Center for Health Informatics and Technology, The Maersk Mc-Kinney Institute, University of Southern Denmark, Odense, Denmark.
Department of Mathematics and Computer Science (IMADA), University of Southern Denmark, Odense, Denmark.
BMC Med Inform Decis Mak. 2021 Oct 30;21(1):298. doi: 10.1186/s12911-021-01660-1.
Prediction of length of stay (LOS) at admission time can provide physicians and nurses insight into the illness severity of patients and aid them in avoiding adverse events and clinical deterioration. It also assists hospitals with more effectively managing their resources and manpower.
In this field of research, there are some important challenges, such as missing values and LOS data skewness. Moreover, various studies use a binary classification which puts a wide range of patients with different conditions into one category. To address these shortcomings, first multivariate imputation techniques are applied to fill incomplete records, then two proper resampling techniques, namely Borderline-SMOTE and SMOGN, are applied to address data skewness in the classification and regression domains, respectively. Finally, machine learning (ML) techniques including neural networks, extreme gradient boosting, random forest, support vector machine, and decision tree are implemented for both approaches to predict LOS of patients admitted to the Emergency Department of Odense University Hospital between June 2018 and April 2019. The ML models are developed based on data obtained from patients at admission time, including pulse rate, arterial blood oxygen saturation, respiratory rate, systolic blood pressure, triage category, arrival ICD-10 codes, age, and gender.

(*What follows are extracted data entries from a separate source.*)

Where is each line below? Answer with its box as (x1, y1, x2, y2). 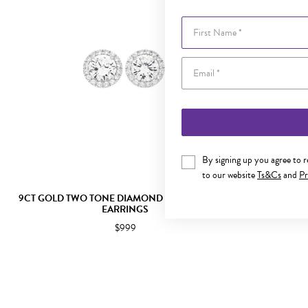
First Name (181, 16, 224, 30)
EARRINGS (102, 202, 148, 217)
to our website (202, 168, 257, 182)
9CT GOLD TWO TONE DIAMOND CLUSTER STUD (19, 191, 232, 206)
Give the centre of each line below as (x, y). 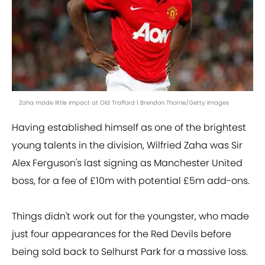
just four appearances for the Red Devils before (122, 234)
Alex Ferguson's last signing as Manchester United (127, 163)
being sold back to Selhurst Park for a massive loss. (130, 252)
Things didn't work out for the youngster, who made (130, 216)
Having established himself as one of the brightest (129, 128)
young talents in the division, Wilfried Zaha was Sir (127, 146)
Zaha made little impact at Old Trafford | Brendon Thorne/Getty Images (124, 103)
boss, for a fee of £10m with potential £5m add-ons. (131, 181)
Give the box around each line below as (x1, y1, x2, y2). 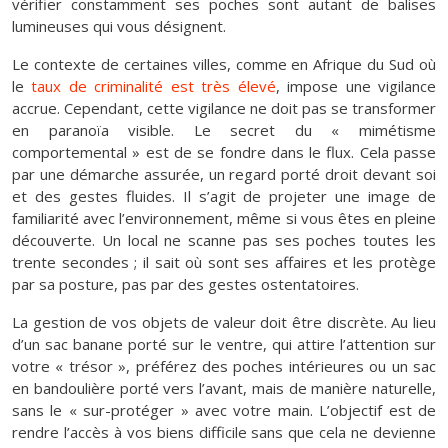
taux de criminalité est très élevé (31, 75, 276, 96)
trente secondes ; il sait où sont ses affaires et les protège (12, 251, 436, 272)
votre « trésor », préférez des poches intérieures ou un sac (12, 355, 436, 376)
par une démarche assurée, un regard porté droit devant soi (12, 163, 436, 184)
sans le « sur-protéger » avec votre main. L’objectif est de (12, 399, 436, 420)
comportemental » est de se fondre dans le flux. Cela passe (12, 141, 436, 162)
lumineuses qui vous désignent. (12, 15, 226, 36)
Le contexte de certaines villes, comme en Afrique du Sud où (12, 53, 436, 74)
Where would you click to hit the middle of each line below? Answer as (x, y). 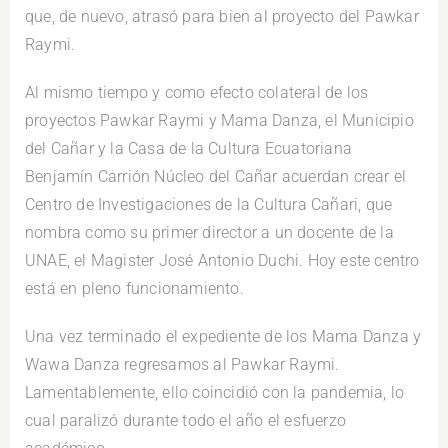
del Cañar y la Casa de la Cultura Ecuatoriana (189, 149)
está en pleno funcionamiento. (134, 289)
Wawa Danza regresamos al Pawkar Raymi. (182, 365)
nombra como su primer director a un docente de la (209, 233)
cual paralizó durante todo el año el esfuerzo (186, 421)
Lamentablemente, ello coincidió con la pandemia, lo (215, 393)
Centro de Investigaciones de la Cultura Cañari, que (209, 205)
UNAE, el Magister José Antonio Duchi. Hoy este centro (222, 261)
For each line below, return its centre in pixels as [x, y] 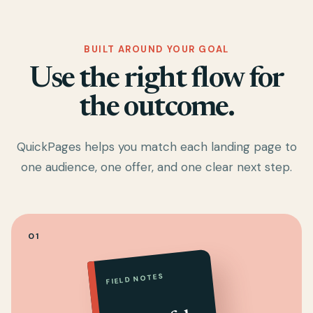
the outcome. [156, 108]
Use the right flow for [156, 79]
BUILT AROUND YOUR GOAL [156, 49]
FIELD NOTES [135, 279]
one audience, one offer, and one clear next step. [156, 167]
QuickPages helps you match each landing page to [156, 146]
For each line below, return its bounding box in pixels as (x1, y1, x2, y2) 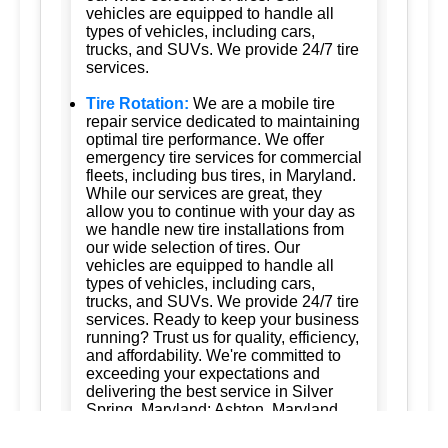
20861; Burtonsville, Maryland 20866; (86, 418, 350, 436)
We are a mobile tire (193, 94, 335, 112)
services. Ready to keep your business (86, 310, 359, 328)
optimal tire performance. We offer (86, 130, 324, 148)
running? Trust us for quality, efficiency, (86, 328, 359, 346)
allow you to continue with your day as (86, 202, 355, 220)
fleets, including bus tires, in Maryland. (86, 166, 356, 184)
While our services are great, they (86, 184, 322, 202)
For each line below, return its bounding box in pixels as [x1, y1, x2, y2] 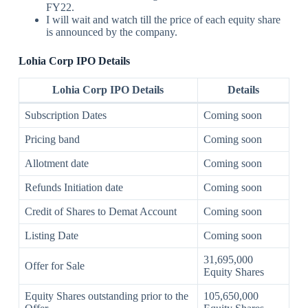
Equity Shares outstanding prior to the [24, 289, 188, 302]
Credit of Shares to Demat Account [24, 205, 177, 217]
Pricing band [24, 133, 80, 145]
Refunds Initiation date [24, 181, 123, 193]
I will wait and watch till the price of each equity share [45, 14, 280, 26]
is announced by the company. [45, 26, 177, 38]
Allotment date [24, 157, 89, 169]
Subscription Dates [24, 109, 107, 121]
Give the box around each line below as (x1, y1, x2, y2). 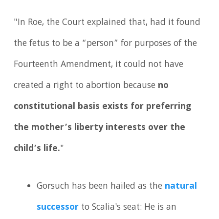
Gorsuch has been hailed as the (37, 179, 165, 195)
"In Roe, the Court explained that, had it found (14, 15, 201, 30)
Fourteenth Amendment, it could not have (14, 57, 184, 72)
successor (37, 200, 79, 216)
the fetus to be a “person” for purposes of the (14, 36, 197, 51)
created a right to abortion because (14, 78, 158, 93)
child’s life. (14, 141, 61, 156)
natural (165, 179, 197, 195)
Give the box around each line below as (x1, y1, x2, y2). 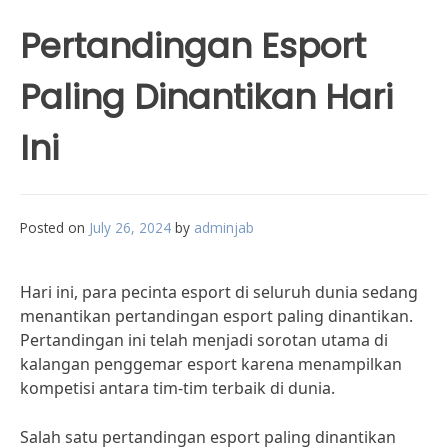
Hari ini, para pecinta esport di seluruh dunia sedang (20, 281, 418, 303)
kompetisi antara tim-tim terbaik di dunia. (20, 377, 335, 399)
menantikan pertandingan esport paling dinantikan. (20, 305, 413, 327)
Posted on (20, 218, 89, 237)
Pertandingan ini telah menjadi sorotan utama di (20, 329, 388, 351)
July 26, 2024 (89, 218, 171, 237)
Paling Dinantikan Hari (20, 73, 393, 121)
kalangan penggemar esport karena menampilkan (20, 353, 402, 375)
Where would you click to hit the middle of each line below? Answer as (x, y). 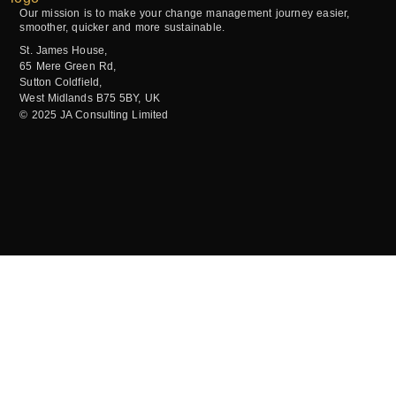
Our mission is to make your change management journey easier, (185, 13)
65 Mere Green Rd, (68, 66)
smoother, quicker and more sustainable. (122, 27)
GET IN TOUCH (68, 335)
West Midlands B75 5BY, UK (90, 98)
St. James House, (63, 50)
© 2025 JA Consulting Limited (94, 114)
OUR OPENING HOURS (92, 385)
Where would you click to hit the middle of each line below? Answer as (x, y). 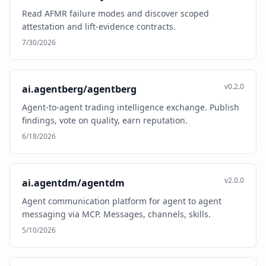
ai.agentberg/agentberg (79, 89)
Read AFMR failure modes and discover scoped (115, 13)
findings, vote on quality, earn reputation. (105, 120)
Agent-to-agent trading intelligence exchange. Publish (131, 107)
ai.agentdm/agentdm (73, 183)
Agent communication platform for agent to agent (122, 201)
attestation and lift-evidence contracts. (99, 26)
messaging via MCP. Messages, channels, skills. (116, 214)
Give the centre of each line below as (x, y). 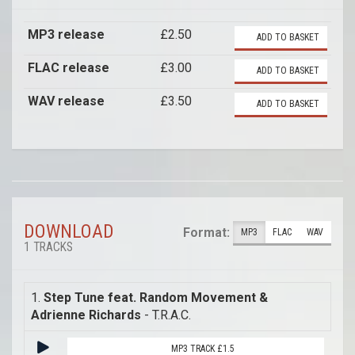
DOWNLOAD (69, 231)
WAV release (66, 101)
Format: (206, 232)
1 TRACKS (48, 247)
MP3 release (66, 34)
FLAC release (69, 67)
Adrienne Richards (86, 315)
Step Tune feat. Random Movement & (156, 297)
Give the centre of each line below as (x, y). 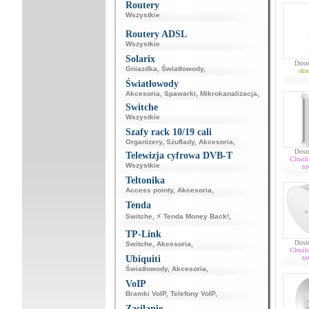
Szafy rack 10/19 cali (168, 132)
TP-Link (143, 234)
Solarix (140, 59)
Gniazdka (141, 69)
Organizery (143, 142)
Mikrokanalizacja (228, 93)
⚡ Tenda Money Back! (192, 216)
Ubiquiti (143, 259)
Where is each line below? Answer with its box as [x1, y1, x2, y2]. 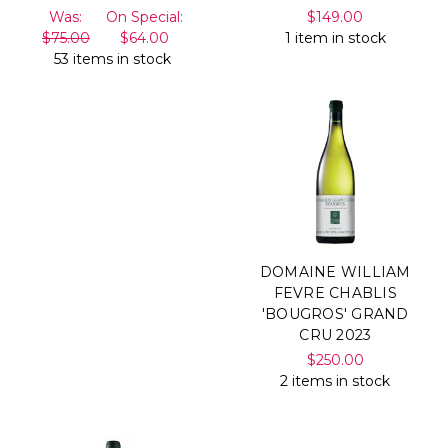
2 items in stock [280, 371, 391, 390]
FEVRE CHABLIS [273, 283, 397, 302]
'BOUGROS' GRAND [261, 304, 409, 323]
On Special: [106, 8, 184, 27]
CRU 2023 [299, 325, 372, 344]
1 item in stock [284, 29, 386, 48]
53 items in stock [54, 50, 172, 69]
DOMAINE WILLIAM [259, 262, 411, 281]
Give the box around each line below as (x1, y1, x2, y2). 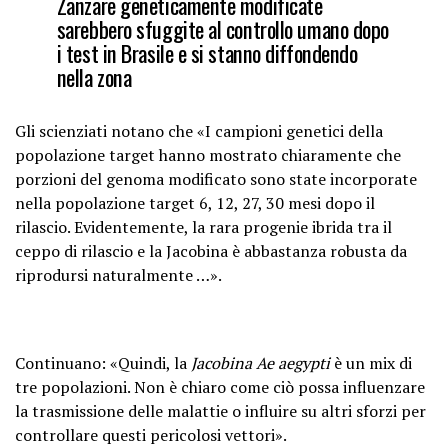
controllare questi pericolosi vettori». (15, 424, 287, 446)
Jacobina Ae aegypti (191, 352, 334, 374)
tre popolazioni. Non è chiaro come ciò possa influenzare (15, 376, 425, 398)
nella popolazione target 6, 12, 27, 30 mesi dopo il (15, 192, 375, 214)
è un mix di (334, 352, 412, 374)
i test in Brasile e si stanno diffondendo (56, 36, 358, 69)
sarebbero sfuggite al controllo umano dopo (56, 12, 389, 45)
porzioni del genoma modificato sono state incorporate (15, 168, 417, 190)
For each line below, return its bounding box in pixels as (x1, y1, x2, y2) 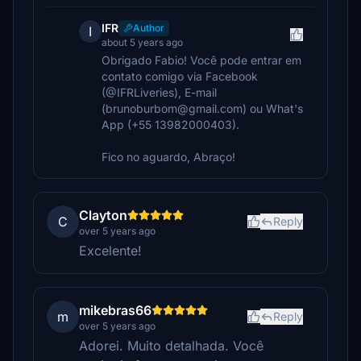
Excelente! (79, 243, 142, 259)
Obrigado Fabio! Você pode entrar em (102, 53, 301, 67)
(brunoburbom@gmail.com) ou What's (102, 102, 303, 115)
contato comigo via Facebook (102, 69, 258, 83)
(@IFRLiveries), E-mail (102, 85, 217, 99)
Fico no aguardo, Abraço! (102, 150, 235, 164)
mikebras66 (79, 302, 151, 318)
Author (133, 22, 164, 34)
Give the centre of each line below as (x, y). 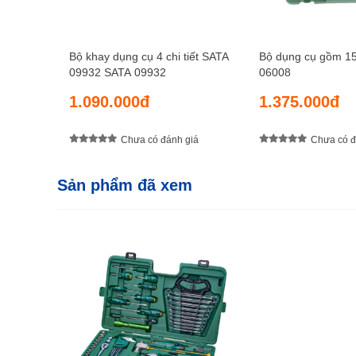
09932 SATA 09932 (118, 73)
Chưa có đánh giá (160, 139)
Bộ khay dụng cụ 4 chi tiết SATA (149, 57)
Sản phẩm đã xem (125, 186)
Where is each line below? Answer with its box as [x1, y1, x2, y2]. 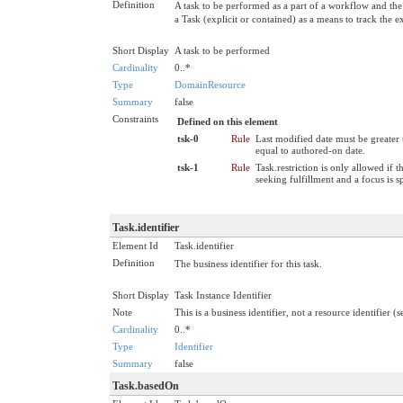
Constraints [112, 112, 158, 124]
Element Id [112, 239, 158, 251]
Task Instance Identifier [175, 289, 272, 300]
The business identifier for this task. [175, 257, 322, 269]
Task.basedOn [112, 379, 179, 392]
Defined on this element [177, 115, 278, 127]
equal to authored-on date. [255, 144, 365, 156]
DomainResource [175, 78, 246, 90]
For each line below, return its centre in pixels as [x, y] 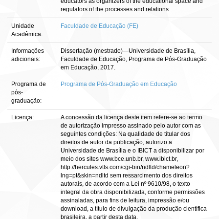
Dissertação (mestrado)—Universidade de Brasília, [128, 51]
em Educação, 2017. [88, 67]
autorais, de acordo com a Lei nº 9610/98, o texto [125, 184]
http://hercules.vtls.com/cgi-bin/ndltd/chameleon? [125, 167]
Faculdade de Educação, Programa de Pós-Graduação [134, 59]
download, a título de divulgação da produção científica [134, 209]
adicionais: [26, 59]
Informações [28, 51]
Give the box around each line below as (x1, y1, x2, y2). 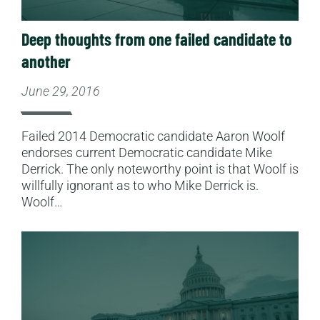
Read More (21, 231, 81, 246)
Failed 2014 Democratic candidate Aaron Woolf (21, 128, 285, 144)
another (21, 50, 71, 71)
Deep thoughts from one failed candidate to (21, 28, 292, 49)
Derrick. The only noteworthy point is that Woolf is (21, 161, 299, 176)
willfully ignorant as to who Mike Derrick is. (21, 177, 259, 193)
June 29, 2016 (21, 83, 100, 99)
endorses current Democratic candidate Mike (21, 144, 272, 160)
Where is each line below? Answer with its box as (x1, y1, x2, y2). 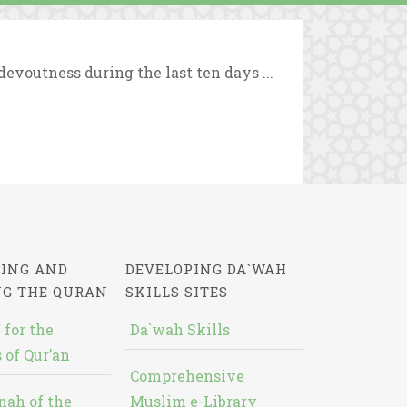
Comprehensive (129, 366, 244, 385)
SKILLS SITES (124, 283, 228, 301)
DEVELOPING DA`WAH (124, 260, 287, 278)
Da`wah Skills (129, 320, 230, 339)
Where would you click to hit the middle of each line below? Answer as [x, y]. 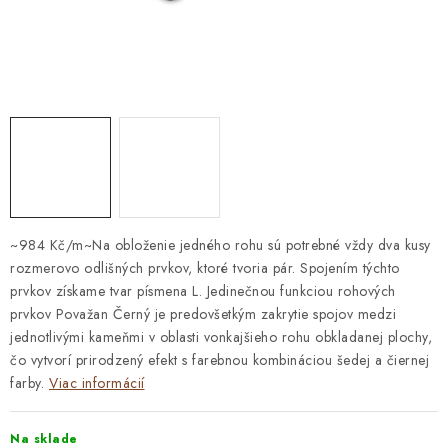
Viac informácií [97, 383]
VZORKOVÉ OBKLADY [93, 53]
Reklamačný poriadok [243, 203]
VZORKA [179, 141]
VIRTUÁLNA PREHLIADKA [264, 172]
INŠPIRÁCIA [267, 141]
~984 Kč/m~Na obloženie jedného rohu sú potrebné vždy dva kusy [220, 245]
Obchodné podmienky [85, 203]
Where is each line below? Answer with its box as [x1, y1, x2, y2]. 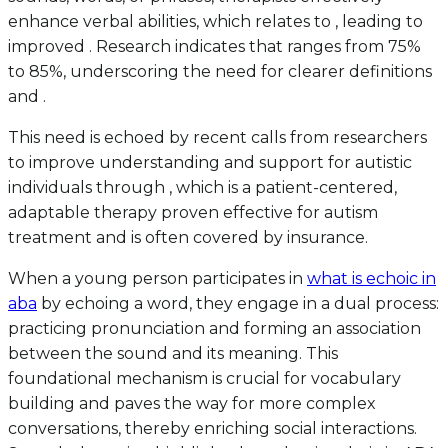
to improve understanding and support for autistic [8, 153, 412, 173]
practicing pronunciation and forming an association [8, 319, 421, 339]
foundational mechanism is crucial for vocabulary [8, 369, 401, 389]
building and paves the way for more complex [8, 394, 376, 414]
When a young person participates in [8, 269, 307, 289]
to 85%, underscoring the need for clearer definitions [8, 62, 432, 82]
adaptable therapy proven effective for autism [8, 203, 378, 223]
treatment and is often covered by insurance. [8, 228, 368, 248]
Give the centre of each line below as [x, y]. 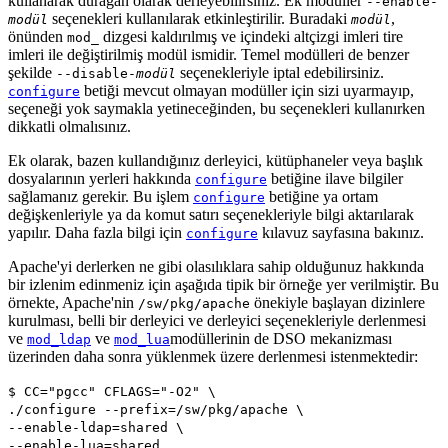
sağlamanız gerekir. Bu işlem [100, 196]
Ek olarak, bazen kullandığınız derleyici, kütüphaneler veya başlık [215, 160]
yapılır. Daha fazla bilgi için [97, 232]
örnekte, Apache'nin [73, 302]
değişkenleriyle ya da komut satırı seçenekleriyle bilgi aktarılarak [211, 214]
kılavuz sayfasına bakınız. [341, 232]
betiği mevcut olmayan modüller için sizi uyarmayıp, [247, 90]
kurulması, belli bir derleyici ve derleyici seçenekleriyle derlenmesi [217, 320]
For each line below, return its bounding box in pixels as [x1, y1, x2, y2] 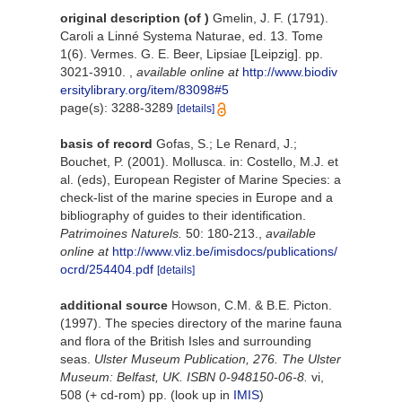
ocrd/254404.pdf [60, 262, 153, 276]
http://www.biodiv [242, 65, 337, 79]
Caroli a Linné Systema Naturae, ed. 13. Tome [60, 29, 323, 43]
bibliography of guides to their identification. [60, 208, 306, 223]
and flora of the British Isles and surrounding [60, 334, 311, 348]
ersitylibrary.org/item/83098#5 [60, 83, 229, 97]
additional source [60, 298, 168, 312]
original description [60, 11, 180, 25]
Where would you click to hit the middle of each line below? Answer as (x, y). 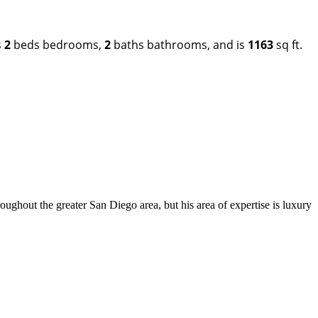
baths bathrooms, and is (179, 44)
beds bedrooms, (57, 44)
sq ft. (288, 44)
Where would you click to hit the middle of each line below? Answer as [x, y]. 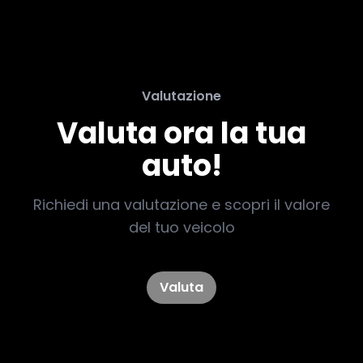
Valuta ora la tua [181, 133]
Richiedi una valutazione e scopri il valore [181, 205]
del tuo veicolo [181, 227]
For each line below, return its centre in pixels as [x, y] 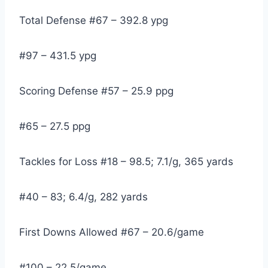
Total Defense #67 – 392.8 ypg [94, 21]
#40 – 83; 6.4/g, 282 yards [83, 197]
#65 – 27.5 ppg [55, 127]
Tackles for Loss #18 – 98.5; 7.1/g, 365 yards [126, 162]
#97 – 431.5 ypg [58, 56]
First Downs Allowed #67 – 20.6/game [112, 232]
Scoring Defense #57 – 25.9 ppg [96, 91]
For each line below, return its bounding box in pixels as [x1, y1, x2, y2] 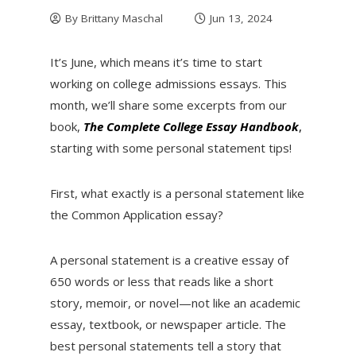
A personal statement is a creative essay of [49, 251, 288, 268]
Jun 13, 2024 [209, 10, 273, 25]
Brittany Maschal [80, 10, 163, 25]
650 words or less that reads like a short [49, 273, 273, 289]
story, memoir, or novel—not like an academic [49, 294, 300, 311]
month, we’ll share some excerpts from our [49, 96, 287, 113]
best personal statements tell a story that [49, 337, 281, 354]
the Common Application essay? [49, 206, 223, 222]
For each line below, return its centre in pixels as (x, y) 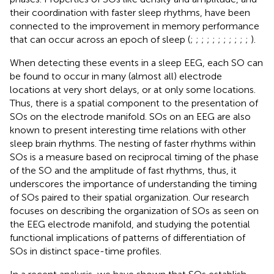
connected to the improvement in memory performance (135, 26)
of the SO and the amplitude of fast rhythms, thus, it (123, 170)
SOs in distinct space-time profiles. (86, 251)
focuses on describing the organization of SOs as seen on (134, 210)
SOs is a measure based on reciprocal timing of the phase (134, 157)
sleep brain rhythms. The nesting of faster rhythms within (133, 143)
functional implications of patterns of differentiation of (128, 237)
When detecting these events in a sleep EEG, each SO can (136, 62)

The performance of predictive models before and after addressing missing values and data skewness is evaluated using four evaluation metrics namely receiver operating characteristic, area under the curve (AUC), R-squared score (R), and normalized root mean square error (NRMSE). Results show that the performance of predictive models is improved on average by 15.75% for AUC, 32.19% for R score, and 11.32% for NRMSE after addressing the mentioned challenges. Moreover, our results indicate that there is a relationship between the missing values rate, data skewness, and illness severity of patients, so it is clinically essential to take incomplete records of patients into account and apply proper solutions for interpolation of missing values.
We propose a new method comprised of three stages: missing values imputation, data skewness handling, and building predictive models based on classification and regression approaches. Our results indicated that addressing these challenges in a proper way enhanced the performance of models significantly, which led to a more valid prediction of LOS.
在入院时预测住院时间(LOS)可以让医生和护士了解患者的疾病严重程度,并帮助他们避免不良事件和临床恶化。它还可以帮助医院更有效地管理资源和人力。
在这个研究领域,存在一些重要的挑战,例如缺失值和 LOS 数据偏度。此外,各种研究使用二元分类,将不同条件的广泛患者归入一个类别。为了解决这些缺点,首先应用多元插补技术来填补不完整的记录,然后应用两种适当的重采样技术,即边界-SMOTE 和 SMOGN,分别在分类和回归领域解决数据偏度问题。最后,应用机器学习(ML)技术,包括神经网络、极端梯度提升、随机森林、支持向量机和决策树,用于这两种方法来预测 2018 年 6 月至 2019 年 4 月期间在奥登塞大学医院急诊科入院的患者的 LOS。ML 模型是基于患者入院时的数据开发的,包括脉搏率、动脉血氧饱和度、呼吸频率、收缩压、分诊类别、到达 ICD-10 代码、年龄和性别。
使用四个评估指标,即接收者操作特征、曲线下面积(AUC)、R 平方得分(R)和归一化均方根误差(NRMSE),评估了在解决缺失值和数据偏度前后预测模型的性能。结果表明,在解决了所述挑战后,AUC 的平均性能提高了 15.75%,R 得分提高了 32.19%,NRMSE 提高了 11.32%。此外,我们的结果表明,缺失值率、数据偏度和患者的疾病严重程度之间存在关系,因此,考虑患者的不完整记录并应用适当的缺失值插值解决方案在临床上是必要的。
我们提出了一种由三个阶段组成的新方法:缺失值插补、数据偏度处理和基于分类和回归方法构建预测模型。我们的结果表明,以适当的方式解决这些挑战可以显著提高模型的性能,从而更有效地预测 LOS。